Instructions for the task:
Below are the records; copy exactly the stretch from the line containing "Those messages must" through the line containing "choices, together with", both ends included, and nothing else.

Records drawn from a dataset:
· · · ·

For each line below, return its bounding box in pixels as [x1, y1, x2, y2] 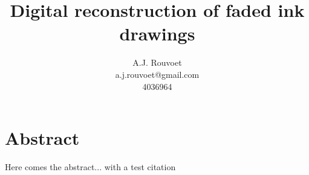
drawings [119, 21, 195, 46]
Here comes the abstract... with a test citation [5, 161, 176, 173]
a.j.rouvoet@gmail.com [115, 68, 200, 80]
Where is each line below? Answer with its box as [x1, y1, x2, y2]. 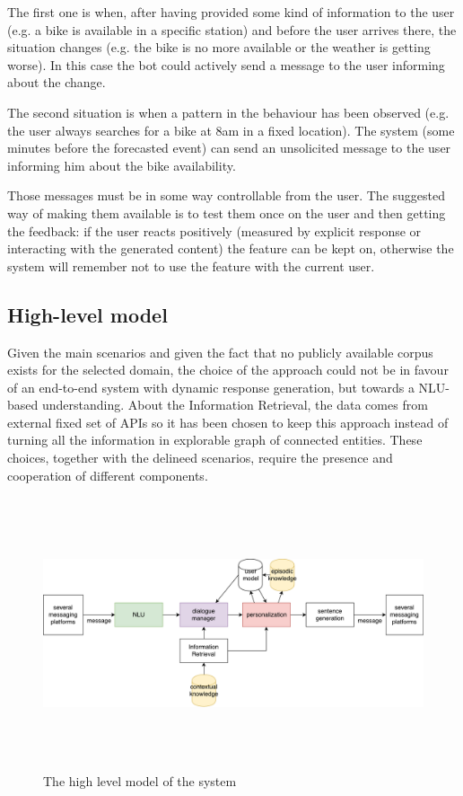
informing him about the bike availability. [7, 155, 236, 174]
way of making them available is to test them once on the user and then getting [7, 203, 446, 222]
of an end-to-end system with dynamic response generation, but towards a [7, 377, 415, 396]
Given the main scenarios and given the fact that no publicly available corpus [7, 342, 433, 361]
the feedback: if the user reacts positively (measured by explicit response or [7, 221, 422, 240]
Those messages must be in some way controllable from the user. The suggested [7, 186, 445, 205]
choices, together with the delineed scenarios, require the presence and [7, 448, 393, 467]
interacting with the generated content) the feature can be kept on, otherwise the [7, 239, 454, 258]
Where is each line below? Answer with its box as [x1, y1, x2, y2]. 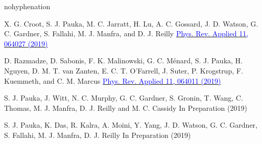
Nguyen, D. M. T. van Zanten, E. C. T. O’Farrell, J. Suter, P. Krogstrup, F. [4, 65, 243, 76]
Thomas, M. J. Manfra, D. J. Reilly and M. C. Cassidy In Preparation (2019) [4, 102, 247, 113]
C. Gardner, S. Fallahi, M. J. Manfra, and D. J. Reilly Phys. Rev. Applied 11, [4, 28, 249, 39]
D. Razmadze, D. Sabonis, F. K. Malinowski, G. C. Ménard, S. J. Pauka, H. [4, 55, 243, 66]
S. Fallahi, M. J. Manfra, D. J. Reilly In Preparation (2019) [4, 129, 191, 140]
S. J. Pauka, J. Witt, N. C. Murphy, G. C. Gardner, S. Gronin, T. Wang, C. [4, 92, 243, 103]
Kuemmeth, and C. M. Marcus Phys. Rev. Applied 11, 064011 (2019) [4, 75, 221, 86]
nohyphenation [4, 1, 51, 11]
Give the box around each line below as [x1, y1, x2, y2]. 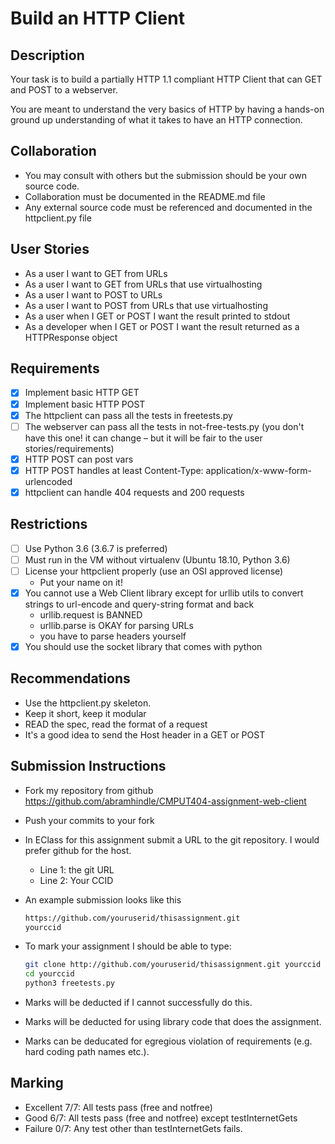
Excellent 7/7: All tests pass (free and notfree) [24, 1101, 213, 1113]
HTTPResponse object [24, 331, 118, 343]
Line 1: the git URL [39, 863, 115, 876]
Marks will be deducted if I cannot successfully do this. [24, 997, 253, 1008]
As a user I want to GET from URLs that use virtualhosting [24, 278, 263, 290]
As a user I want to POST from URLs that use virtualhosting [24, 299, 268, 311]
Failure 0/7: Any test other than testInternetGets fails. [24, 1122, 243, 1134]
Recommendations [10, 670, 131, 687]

· · · ·

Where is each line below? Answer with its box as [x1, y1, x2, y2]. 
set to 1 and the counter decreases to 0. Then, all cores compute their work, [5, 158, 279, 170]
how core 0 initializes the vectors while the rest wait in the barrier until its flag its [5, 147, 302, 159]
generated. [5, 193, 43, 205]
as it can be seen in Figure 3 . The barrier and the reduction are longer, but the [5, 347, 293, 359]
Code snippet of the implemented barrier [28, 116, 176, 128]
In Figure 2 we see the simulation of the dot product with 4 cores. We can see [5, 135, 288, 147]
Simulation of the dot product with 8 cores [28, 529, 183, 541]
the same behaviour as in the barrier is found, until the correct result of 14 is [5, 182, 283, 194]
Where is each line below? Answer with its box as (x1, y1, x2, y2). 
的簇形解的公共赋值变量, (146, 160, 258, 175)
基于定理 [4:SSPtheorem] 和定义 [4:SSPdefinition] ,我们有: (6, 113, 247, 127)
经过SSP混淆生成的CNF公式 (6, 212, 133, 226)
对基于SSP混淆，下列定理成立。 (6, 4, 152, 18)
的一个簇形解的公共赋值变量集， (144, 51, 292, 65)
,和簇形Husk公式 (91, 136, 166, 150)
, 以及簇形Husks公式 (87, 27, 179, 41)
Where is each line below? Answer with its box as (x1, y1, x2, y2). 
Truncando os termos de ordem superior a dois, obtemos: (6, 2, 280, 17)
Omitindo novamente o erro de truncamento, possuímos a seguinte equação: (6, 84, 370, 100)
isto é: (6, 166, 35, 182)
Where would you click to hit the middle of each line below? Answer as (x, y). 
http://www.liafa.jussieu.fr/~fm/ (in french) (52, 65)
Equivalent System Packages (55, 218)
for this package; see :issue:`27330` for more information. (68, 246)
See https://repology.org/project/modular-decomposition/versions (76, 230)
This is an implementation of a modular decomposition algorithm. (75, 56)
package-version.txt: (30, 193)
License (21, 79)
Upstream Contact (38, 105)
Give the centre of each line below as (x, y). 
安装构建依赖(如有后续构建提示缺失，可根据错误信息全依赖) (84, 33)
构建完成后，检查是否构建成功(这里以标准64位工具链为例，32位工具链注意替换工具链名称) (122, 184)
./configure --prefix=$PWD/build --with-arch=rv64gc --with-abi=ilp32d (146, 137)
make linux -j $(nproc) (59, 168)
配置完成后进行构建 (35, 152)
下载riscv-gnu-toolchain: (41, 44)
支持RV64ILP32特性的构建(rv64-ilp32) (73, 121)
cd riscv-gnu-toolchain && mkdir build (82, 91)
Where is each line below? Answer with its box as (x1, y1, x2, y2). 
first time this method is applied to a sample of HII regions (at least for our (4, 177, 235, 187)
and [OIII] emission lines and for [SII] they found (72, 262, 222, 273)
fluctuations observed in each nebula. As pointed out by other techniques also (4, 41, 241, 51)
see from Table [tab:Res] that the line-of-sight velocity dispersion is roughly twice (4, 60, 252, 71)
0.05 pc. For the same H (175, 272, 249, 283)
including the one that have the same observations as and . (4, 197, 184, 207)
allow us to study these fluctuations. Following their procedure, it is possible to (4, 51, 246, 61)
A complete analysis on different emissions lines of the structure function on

· · · ·

Exercise output:
Those messages must be in some way controllable from the user. The suggested [7, 186, 445, 205]
choices, together with the delineed scenarios, require the presence and [7, 448, 393, 467]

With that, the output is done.